Records excerpted from a collection
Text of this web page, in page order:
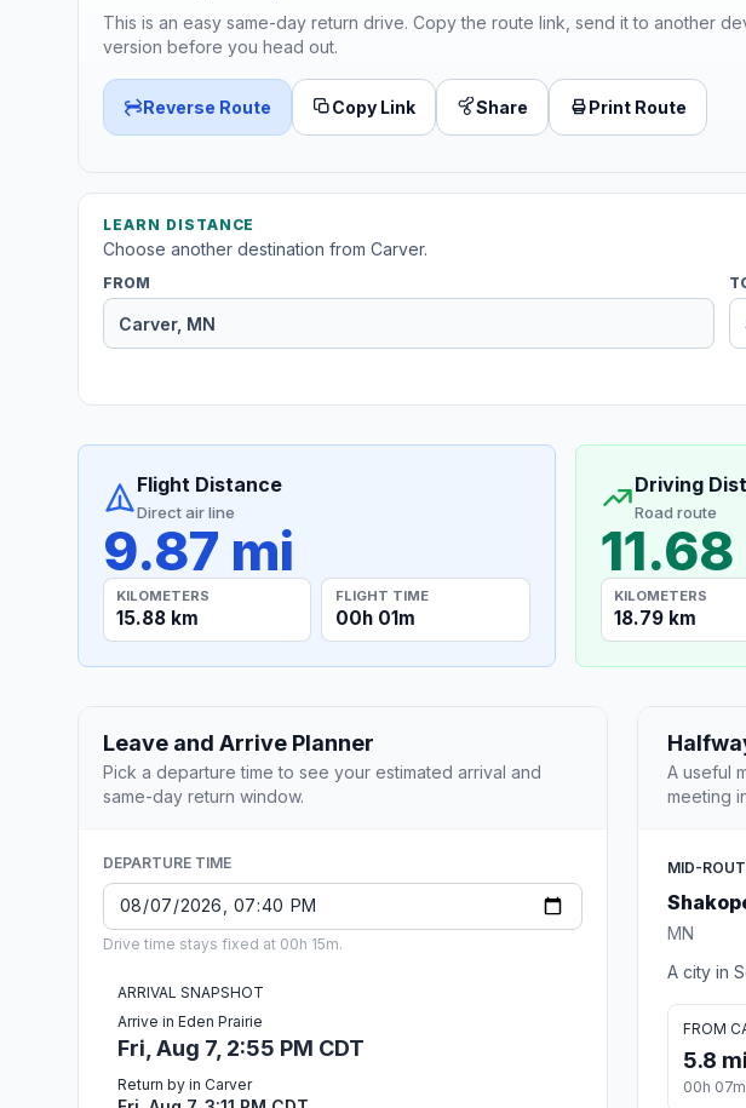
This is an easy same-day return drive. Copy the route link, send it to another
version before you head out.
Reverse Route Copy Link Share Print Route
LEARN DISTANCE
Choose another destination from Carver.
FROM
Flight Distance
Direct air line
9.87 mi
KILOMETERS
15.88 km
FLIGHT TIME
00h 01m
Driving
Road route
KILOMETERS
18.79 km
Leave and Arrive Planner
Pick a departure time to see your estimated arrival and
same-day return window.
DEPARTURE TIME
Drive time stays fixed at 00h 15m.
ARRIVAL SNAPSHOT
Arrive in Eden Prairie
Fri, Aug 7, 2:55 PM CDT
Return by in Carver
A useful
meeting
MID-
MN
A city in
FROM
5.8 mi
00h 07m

---

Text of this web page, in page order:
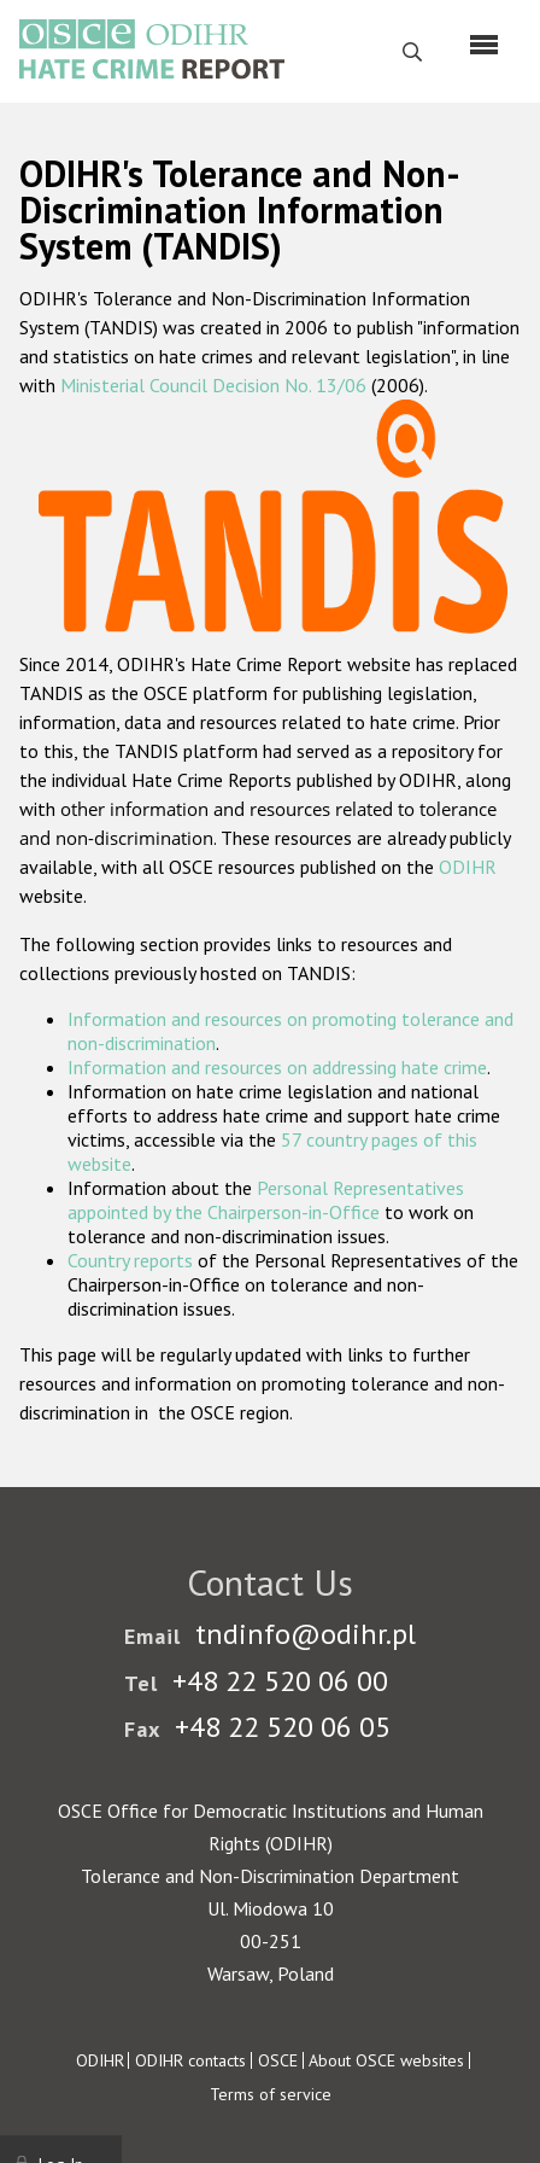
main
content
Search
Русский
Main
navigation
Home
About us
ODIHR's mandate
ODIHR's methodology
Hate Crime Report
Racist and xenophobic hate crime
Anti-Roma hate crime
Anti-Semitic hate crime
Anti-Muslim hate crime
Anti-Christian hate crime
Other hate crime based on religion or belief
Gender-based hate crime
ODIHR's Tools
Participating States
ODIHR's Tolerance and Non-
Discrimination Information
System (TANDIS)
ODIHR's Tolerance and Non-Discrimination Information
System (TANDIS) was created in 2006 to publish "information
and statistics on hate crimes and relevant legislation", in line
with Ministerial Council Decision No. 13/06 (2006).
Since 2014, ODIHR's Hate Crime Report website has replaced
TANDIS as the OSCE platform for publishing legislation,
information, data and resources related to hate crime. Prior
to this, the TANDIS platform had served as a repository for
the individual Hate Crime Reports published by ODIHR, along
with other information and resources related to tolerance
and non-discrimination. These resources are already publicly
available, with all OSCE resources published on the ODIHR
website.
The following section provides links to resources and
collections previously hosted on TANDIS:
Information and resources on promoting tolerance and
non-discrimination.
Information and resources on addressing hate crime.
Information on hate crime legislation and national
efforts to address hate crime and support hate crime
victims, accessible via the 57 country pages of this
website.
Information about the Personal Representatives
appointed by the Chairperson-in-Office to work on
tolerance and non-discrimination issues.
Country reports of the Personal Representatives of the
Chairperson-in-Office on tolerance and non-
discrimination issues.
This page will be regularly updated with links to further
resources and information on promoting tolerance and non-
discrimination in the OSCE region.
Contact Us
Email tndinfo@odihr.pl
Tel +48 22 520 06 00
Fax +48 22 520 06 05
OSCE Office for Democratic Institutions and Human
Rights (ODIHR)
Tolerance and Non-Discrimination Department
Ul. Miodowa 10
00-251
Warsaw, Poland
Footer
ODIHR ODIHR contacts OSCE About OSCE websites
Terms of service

## About this task
Please go line by line through the records above, copying each one that holds the string "promoting".

## Answer box
Information and resources on promoting tolerance and
resources and information on promoting tolerance and non-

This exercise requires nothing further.